Approximately every year, the county sends the depleted CAG of two ships to Calgon Carbon for a personalized reactivation. The spent GAC is transported to one of Calgon Carbon’s custom reactivation facilities, where it is thermally reactivated to remove adsorbed contaminants and restore its adsorption capacity. The filter media company then returns and installs the reactivated carbon (including a small amount of virgin GAC to compensate for losses during reactivation) in the Talladega / Shelby vessels. The entire reactivation process is carried out in accordance with the latest NSF and AWWA standards governing the reactivation of CAG used for drinking water treatment.
Ultimately, the GAC was a wise selection of the treatment options being considered, as GAC is an effective disposal technology that accomplishes more than just compliance with DBP. GAC not only removes targeted contaminants of concern, such as natural organic matter (NOM) and DBPs, but it also acts as a defense barrier against accidental contamination by unregulated compounds such as perfluorinated compounds (PFCs), pesticides and a number of other contaminants listed on the US EPA Contaminant Candidate List 4 (CCL4).
Since the installation of the Model 14 vessels with GAC at the Talladega / Shelby plant, DBP levels throughout the distribution system have remained compliant. The installation of the GAC systems anticipated the impact of the Stage 2 DBPR, ensuring that Shelby County water was in continuous compliance during the transition from Stage 1 to the more stringent Stage 2.
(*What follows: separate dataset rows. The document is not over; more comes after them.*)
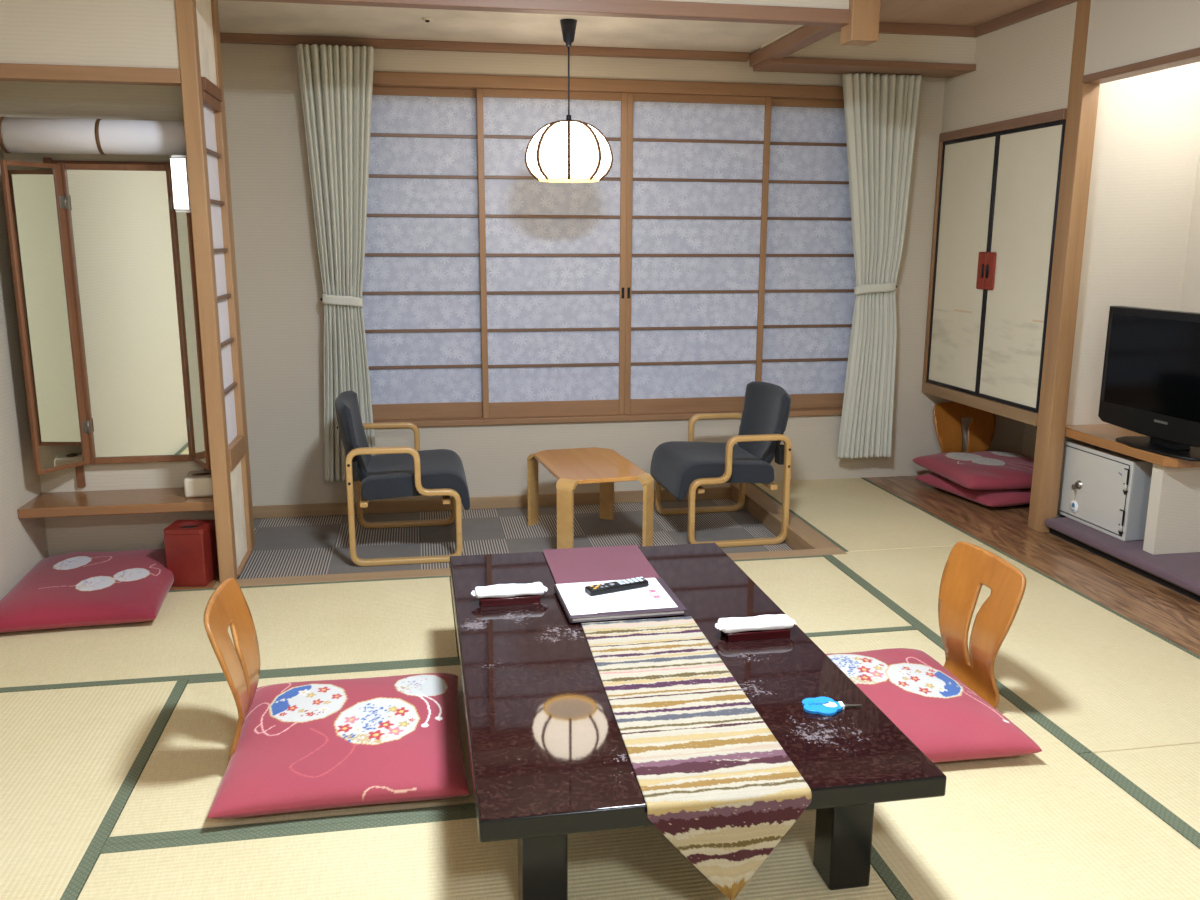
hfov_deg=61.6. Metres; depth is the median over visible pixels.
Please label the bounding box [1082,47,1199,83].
trim
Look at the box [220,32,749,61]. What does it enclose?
trim
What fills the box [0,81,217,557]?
wall
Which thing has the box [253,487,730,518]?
baseboard
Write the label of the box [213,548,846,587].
trim
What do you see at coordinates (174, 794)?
mat
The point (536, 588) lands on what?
towel
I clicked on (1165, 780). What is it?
mat
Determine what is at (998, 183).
upper cabinet
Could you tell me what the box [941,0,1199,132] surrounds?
wall
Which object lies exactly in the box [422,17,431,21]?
ceiling detector
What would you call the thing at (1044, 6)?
trim
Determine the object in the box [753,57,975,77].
trim
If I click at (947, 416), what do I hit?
chair
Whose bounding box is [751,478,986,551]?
mat
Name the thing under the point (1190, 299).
wall
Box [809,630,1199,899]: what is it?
mat
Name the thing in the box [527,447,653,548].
side table
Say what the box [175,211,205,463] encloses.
mirror glass
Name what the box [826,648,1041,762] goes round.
floor cushion
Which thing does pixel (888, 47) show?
wall
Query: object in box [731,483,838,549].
trim
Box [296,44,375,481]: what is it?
curtain
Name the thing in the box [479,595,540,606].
tray
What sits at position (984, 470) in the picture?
floor cushion
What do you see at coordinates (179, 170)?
wall light
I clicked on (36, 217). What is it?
mirror glass
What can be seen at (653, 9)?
ceiling beam
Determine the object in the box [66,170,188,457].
mirror glass
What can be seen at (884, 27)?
trim
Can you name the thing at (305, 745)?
floor cushion
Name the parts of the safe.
door
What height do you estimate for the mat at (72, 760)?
0.031 m
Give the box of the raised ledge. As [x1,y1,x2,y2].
[1045,517,1199,601]
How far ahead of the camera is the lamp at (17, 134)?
3.92 m
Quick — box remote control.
[585,577,648,595]
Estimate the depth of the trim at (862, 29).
4.09 m
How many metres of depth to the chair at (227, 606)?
2.77 m
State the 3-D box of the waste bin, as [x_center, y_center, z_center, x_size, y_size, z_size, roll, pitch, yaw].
[-1.693,0.427,4.171,0.160,0.242,0.154,0,12,-1]
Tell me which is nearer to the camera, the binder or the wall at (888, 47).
the binder
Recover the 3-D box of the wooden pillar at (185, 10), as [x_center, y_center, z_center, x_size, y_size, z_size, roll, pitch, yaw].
[-1.551,-0.685,3.958,0.062,2.510,0.072,-2,12,-10]
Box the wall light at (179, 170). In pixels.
[170,155,190,212]
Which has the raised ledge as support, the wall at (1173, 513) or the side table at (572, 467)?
the wall at (1173, 513)
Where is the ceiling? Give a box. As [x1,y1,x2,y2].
[218,0,797,53]
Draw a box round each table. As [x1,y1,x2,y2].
[450,543,946,899]
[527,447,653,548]
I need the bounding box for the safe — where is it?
[1058,440,1152,540]
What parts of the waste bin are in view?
lid
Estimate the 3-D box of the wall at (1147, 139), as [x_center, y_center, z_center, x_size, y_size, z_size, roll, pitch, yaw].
[2.524,-0.847,4.832,0.610,2.500,0.035,-2,12,-10]
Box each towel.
[471,582,547,597]
[715,614,795,632]
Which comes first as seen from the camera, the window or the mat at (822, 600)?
the mat at (822, 600)
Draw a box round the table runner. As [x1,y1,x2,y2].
[581,616,811,899]
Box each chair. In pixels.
[203,578,259,758]
[933,402,995,452]
[938,541,1025,708]
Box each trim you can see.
[0,63,180,85]
[170,582,215,589]
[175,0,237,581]
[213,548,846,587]
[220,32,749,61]
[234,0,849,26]
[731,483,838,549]
[750,25,840,66]
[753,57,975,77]
[837,22,975,36]
[840,0,880,45]
[975,0,1078,36]
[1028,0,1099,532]
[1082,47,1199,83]
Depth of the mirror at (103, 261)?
4.15 m
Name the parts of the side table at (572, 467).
leg, leg, leg, leg
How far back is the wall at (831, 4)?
4.06 m
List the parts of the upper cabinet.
rail, door, rail, door plate, pull, pull, door plate, rail, door
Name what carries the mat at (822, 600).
on the floor at (450, 582)
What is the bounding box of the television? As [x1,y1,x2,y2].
[1098,306,1199,461]
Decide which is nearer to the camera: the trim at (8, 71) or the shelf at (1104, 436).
the trim at (8, 71)
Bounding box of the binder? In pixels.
[554,578,686,622]
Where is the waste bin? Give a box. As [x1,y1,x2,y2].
[163,520,218,585]
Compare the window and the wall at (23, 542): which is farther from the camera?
the window
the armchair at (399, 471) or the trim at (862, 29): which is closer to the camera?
the trim at (862, 29)
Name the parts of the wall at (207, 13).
head rail, paper pane, rail, panel, foot rail
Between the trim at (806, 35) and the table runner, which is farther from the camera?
the trim at (806, 35)
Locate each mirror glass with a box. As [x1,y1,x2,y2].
[7,165,82,469]
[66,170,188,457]
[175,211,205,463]
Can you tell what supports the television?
on the shelf at (1104, 436)
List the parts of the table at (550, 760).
leg, leg
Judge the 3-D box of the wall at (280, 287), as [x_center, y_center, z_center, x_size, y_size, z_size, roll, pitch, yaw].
[0.359,-0.979,5.672,4.750,2.800,0.120,-2,12,-10]
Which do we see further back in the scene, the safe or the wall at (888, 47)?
the wall at (888, 47)
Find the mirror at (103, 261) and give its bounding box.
[0,158,210,487]
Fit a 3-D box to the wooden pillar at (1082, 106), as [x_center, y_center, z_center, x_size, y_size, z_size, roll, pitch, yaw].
[2.194,-0.833,4.735,0.085,2.510,0.105,-2,12,-10]
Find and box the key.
[802,697,861,715]
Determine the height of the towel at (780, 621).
0.030 m
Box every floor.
[237,498,792,578]
[450,582,458,660]
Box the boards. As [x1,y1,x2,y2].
[865,475,1199,655]
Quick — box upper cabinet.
[922,108,1066,425]
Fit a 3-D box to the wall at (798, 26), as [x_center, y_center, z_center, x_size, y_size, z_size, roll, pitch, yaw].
[0.952,-2.061,4.675,0.040,0.190,1.100,-2,12,-10]
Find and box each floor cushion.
[0,548,173,631]
[207,673,469,818]
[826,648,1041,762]
[912,451,1033,489]
[915,472,1030,506]
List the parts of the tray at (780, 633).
dish
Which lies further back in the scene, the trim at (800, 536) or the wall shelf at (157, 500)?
the trim at (800, 536)
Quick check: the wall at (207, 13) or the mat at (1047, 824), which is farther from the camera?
the wall at (207, 13)
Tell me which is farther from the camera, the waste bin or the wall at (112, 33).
the waste bin
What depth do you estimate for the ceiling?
4.77 m
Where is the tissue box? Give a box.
[184,470,212,497]
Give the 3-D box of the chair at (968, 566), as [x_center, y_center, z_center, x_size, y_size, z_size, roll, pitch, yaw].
[1.004,0.554,3.104,0.444,0.460,0.400,-2,12,-10]
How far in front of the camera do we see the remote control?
3.06 m
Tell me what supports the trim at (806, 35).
attached to the wall at (798, 26)
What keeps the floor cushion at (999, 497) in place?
on the boards
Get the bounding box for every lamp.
[0,116,185,154]
[525,19,612,182]
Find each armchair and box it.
[335,391,469,566]
[650,381,791,547]
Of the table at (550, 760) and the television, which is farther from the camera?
the television
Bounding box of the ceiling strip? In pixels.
[879,0,1042,25]
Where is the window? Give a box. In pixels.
[362,71,855,426]
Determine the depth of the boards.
4.50 m
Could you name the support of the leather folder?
on the table at (550, 760)
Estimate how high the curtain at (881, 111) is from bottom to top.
2.131 m
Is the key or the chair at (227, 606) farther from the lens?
the chair at (227, 606)
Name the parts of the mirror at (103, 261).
frame
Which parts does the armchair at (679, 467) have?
frame, cross rail, seat, frame, backrest, cross rail
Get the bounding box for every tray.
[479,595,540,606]
[721,628,790,641]
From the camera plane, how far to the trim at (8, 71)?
3.71 m
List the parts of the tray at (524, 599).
dish
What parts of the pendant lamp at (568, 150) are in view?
lamp shade, cord
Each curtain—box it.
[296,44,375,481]
[837,73,920,458]
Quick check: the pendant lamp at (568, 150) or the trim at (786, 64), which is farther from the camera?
the trim at (786, 64)
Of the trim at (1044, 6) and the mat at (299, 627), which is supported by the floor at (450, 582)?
the mat at (299, 627)
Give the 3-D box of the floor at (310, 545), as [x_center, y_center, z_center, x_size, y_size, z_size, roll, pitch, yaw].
[-0.475,0.517,5.070,2.800,0.110,1.347,-2,12,-10]
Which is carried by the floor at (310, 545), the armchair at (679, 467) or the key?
the armchair at (679, 467)
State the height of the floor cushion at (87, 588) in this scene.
0.102 m
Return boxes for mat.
[0,575,457,692]
[0,679,188,899]
[77,809,895,899]
[104,661,475,844]
[450,555,916,660]
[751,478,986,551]
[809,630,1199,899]
[822,544,1199,753]
[1078,743,1199,848]
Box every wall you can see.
[0,0,179,68]
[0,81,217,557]
[0,146,48,599]
[196,0,254,575]
[221,43,1024,505]
[657,0,848,8]
[761,25,802,47]
[786,32,976,63]
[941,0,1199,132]
[1022,148,1199,458]
[1057,62,1199,517]
[1143,463,1199,554]
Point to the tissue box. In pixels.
(196, 483)
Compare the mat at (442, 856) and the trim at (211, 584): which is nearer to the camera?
the mat at (442, 856)
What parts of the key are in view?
key blade
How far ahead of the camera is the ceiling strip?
4.95 m
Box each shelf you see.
[17,487,213,518]
[1065,424,1199,467]
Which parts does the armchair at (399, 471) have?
backrest, cross rail, frame, frame, seat, cross rail
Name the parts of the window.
rail, rail, rail, rail, sill frame, head frame, finger pull, rail, rail, rail, rail
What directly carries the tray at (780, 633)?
on the table at (550, 760)
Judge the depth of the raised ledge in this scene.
4.35 m
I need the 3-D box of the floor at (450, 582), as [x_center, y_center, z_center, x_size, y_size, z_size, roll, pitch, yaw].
[0.781,1.197,1.693,5.550,0.170,5.900,-2,12,-10]
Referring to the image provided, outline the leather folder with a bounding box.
[543,545,659,583]
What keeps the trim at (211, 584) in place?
attached to the wall at (23, 542)
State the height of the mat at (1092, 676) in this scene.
0.031 m
The affordability of the proposed solution, the availability of customized reactivation services and the design of large vessels were all factors in SCWS’s choice to work with Calgon Carbon, according to Michael Cain, head of water services for the county. by Shelby.
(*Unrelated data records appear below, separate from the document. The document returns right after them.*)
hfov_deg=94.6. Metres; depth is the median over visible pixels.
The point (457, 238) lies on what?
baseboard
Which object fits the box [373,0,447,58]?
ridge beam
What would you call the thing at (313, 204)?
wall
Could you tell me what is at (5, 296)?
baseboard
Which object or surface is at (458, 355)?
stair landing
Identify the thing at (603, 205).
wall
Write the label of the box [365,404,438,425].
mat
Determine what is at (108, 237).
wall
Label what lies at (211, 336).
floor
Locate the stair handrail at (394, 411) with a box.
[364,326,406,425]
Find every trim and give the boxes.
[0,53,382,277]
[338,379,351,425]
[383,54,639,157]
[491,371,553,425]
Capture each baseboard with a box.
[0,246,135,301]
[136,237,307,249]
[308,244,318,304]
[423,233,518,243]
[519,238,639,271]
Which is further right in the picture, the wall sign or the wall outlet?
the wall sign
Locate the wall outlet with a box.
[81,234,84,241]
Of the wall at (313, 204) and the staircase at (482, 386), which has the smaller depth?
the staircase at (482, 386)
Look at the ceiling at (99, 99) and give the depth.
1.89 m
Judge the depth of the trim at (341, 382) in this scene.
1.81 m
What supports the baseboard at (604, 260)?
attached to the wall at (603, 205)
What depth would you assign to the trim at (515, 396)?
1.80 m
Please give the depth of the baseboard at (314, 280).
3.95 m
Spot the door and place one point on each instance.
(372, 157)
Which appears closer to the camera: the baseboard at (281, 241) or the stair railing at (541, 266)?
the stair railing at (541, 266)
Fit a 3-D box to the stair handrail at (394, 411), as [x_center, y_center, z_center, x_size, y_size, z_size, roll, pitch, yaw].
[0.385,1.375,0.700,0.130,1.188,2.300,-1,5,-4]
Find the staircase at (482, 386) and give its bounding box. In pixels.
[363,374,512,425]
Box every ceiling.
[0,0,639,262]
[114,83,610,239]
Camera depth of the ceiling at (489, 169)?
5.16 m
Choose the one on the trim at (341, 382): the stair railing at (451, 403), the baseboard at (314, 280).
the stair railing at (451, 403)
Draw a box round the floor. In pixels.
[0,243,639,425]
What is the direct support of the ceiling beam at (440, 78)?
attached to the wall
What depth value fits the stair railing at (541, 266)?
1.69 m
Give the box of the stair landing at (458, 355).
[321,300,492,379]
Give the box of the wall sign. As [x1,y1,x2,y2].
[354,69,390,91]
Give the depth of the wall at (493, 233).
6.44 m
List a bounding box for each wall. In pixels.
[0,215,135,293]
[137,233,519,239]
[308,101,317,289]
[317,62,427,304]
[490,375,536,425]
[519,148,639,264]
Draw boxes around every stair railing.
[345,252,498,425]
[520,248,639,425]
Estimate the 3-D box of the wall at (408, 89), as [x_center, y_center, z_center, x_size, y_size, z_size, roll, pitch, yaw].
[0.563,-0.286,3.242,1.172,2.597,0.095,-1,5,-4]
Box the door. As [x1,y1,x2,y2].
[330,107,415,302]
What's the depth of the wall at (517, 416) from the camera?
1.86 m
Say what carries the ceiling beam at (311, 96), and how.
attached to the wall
“This was delivered as a complete system: carbon, vessels, pipes, pressure vessels and everything,” Cain said. “Calgon Carbon turned out to be the right choice.
What are SPDs and why are they regulated?
Disinfection of water with chemical agents, such as chlorine, is an essential part of public health because it protects consumers from disease-causing microorganisms. However, disinfectants react with NOM in water to form compounds called SPDs. DBPs have been linked to a number of human health issues and have been regulated by the US EPA.
Some alternative disinfectants, such as chloramines and ozonation, reduce the level of regulated DBPs but result in new DBPs that are currently unregulated and still toxic. Many municipal water providers take the step of removing NOM from the water before adding disinfectant chemicals, thereby preventing the formation of regulated and unregulated DBPs. Granular activated carbon (GAC) is one of the most common technologies used to remove NOM from water.
The US EPA Stage 2 DBPR requires water supply systems to meet maximum contaminant levels for disinfection at each monitoring site of a distribution system.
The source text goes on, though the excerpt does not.